* **Activity**
After locating "Indoor positioning systems (without GPS)", return its line and all lines that follow through the end of the listing below, exactly; leave out pictures.

* **Material to process**
= = = =

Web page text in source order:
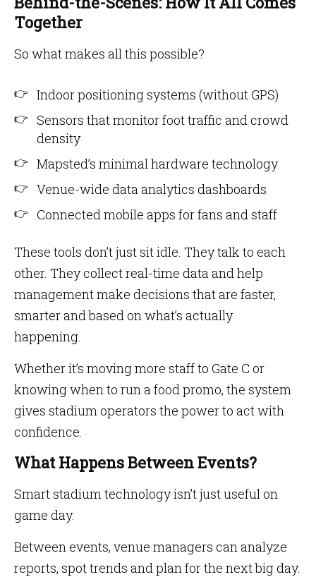
Together
So what makes all this possible?
Indoor positioning systems (without GPS)
Sensors that monitor foot traffic and crowd
density
Mapsted’s minimal hardware technology
Venue-wide data analytics dashboards
Connected mobile apps for fans and staff
These tools don’t just sit idle. They talk to each
other. They collect real-time data and help
management make decisions that are faster,
smarter and based on what’s actually
happening.
Whether it’s moving more staff to Gate C or
knowing when to run a food promo, the system
gives stadium operators the power to act with
confidence.
What Happens Between Events?
Smart stadium technology isn’t just useful on
game day.
Between events, venue managers can analyze
reports, spot trends and plan for the next big day.
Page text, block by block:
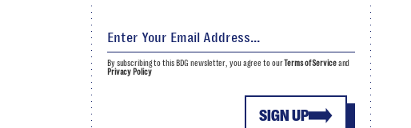
SIGN UP
By subscribing to this BDG newsletter, you agree to ourTerms of Serviceand
Privacy Policy
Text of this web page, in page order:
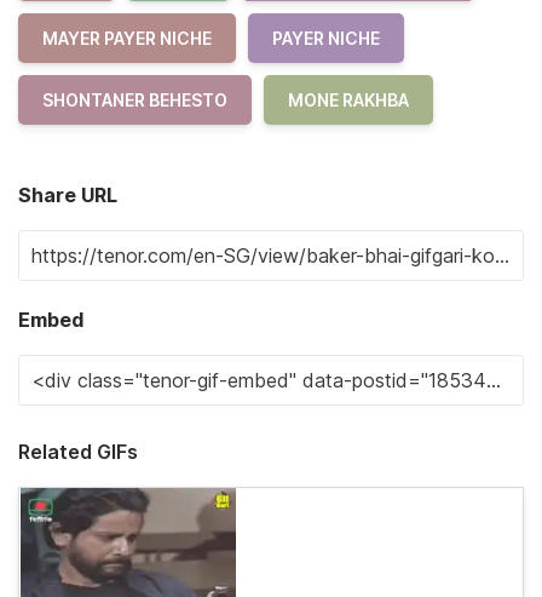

= = = =

* **Response**
Indoor positioning systems (without GPS)
Sensors that monitor foot traffic and crowd
density
Mapsted’s minimal hardware technology
Venue-wide data analytics dashboards
Connected mobile apps for fans and staff
These tools don’t just sit idle. They talk to each
other. They collect real-time data and help
management make decisions that are faster,
smarter and based on what’s actually
happening.
Whether it’s moving more staff to Gate C or
knowing when to run a food promo, the system
gives stadium operators the power to act with
confidence.
What Happens Between Events?
Smart stadium technology isn’t just useful on
game day.
Between events, venue managers can analyze
reports, spot trends and plan for the next big day.
Page text, block by block:
SIGN UP
By subscribing to this BDG newsletter, you agree to ourTerms of Serviceand
Privacy Policy
Text of this web page, in page order:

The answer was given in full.